It has been noticed that expenses are incurred from sale of properties as well as it should be deducted from any of the considerate sales figures. It will be determined in case of calculating net capital gain or loss of an individual
As far as discounted method is concerned, taxpayer gets around 50% exemption especially on capital gain for assets. Addition to that, the taxpayer owns these assets for a period of twelve months (Jones and Rhoades-Catanach 2013).
The above calculation on net capital gain or loss has been explained for Fred for the given current year using discounted method. Using the method, calculation has been done and figures amounted to $ 323500. On the other hand, using indexation method, figure arrived at $ 603662 (Farhi et al. 2012). By using discounted method, Fred had to pay less tax especially on the gain for capital. It has to be considered using discounted method for computation of net capital or loss from the case study. Net Capital gain arrives at $323500.
Discussion
In order to view at the consequences of net capital gain, Antique vase can be considered as collectable in nature. In accordance to Australian Taxation rules, adjustments have been made on net capital loss from the collectable sale. Hence, net capital loss taken from the previous year’s mainly arises from antique vase sale (Chen et al. 2016). It cannot be adjusted in any case for adjusted net capital gains from house property sale. Net capital gain of Fred arrives at $333500.
Part A
From the above case study, it has been noticed that Periwinkle Pty Limited is the employer company as well as considered as general Australian company. It cannot be entitled under the tax benefits in comparison with small business entities. It is for the case of the company providing few benefits for its current employee name Emma (Auerbach and Hassett 2015). Emma is assumed to be Australian resident. Periwinkle Pty Limited is entitled in giving fringe tax benefits for various additional benefits in the most appropriate way. FBT consequences for such type of benefits are explained below with proper justification.

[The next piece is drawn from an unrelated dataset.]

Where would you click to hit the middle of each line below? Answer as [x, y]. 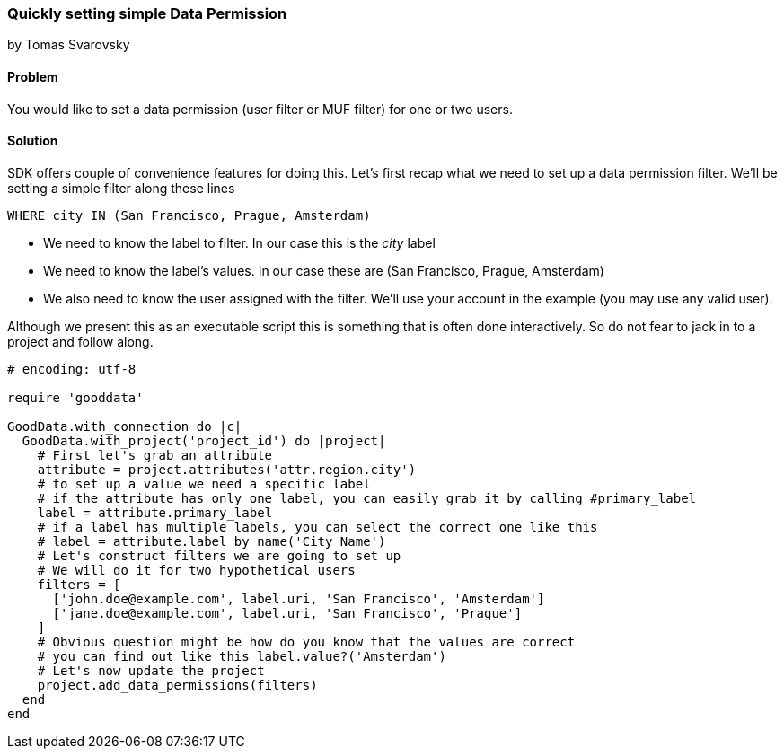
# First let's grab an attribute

Calculation Of Car Fringe Benefit:- |
||
Particulars |
|
Details |
Total Kms. Travelled during the FBT year |
A |
10000 |
No. of Days in the FBT year |
B |
366 |
No. of Days of Travel |
C |
336 |
Annualized Kilometers |
(A x B/C) |
10892.857 |
Statutory Rate as per Annualized Km. |
E |
20.00% |
Cost Base |
F |
$33,000 |
No. of Days available for Private Use |
C |
336 |
No. of days in FBT Year |
B |
366 |
Taxable Value |
(FxExC)/B |
$6,059.02 |
Table: Calculation of Car Fringe Benefit
(Source: Created by Author)
The above table calculates the car fringe benefits. In the given case study, Emma uses car for the purpose of official as well as private activities. Hence, benefit with car should be included in the car fringe benefits. At the time of foreign visit, Emma parked the car at airport rather on employer premises. This particular car was kept in the garage so that annual maintenance will be done and not come under unscheduled repairing at the same time (Adam, Kammas and Lagou 2013). This reveals that car unused during the repaired days will be included in the calculation of FBT. It requires to use statutory method for calculation of car fringe benefit for the company of the car.
“FBT for Interest on Loan”
Calculation of Interest on Loan for FBT:- |
||
Particulars |
Details |
|
Loan to Employee |
A |
$500,000 |
Benchmark Interest Rate |
B |
5.95% |
Actual Interest Rate |
C |
4.45% |
Taxable Value Interest on Loan |
D = (AXC) |
$22,250 |
Table: Calculation of Interest on Loan for FBT
(Source: Created by Author)
The above table shows the calculation for Interest on Loan for FBT. The employer should provide interest on loan to the employee (Auerbach and Hassett 2015). This is considered as fringe tax benefit. It has been calculated that interest rate of loan will be at 4.45%. This rate of interest is considered lower in comparison with benchmark interest on loan at 5.95%. Therefore, FBT calculation based upon actual interest rate.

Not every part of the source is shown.